* [TASK BRIEF] Exactly as they appear, copy the lines from the one holding "The page's text" through the end of the records, leaving pictures out.
STORED DATA: Begin
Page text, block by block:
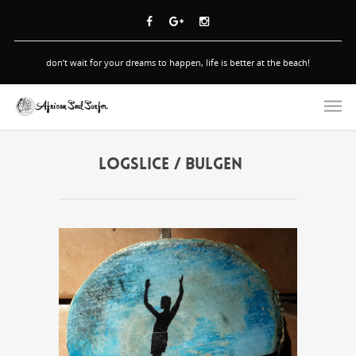
don’t wait for your dreams to happen, life is better at the beach!
LOGSLICE / BULGEN
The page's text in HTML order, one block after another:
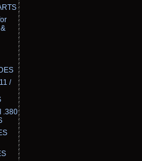
/
.380
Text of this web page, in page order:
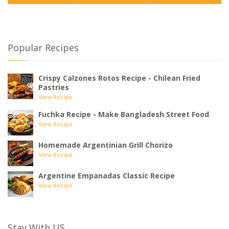
Popular Recipes
Crispy Calzones Rotos Recipe - Chilean Fried
Pastries
View Recipe
Fuchka Recipe - Make Bangladesh Street Food
View Recipe
Homemade Argentinian Grill Chorizo
View Recipe
Argentine Empanadas Classic Recipe
View Recipe
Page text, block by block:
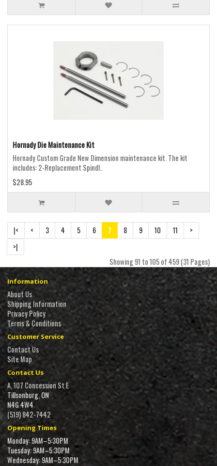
STORED DATA: End
* [RESPONSE BOX]
The page's text in HTML order, one block after another:
/
.380
Text of this web page, in page order:
Popular Recipes
Crispy Calzones Rotos Recipe - Chilean Fried
Pastries
View Recipe
Fuchka Recipe - Make Bangladesh Street Food
View Recipe
Homemade Argentinian Grill Chorizo
View Recipe
Argentine Empanadas Classic Recipe
View Recipe
Page text, block by block:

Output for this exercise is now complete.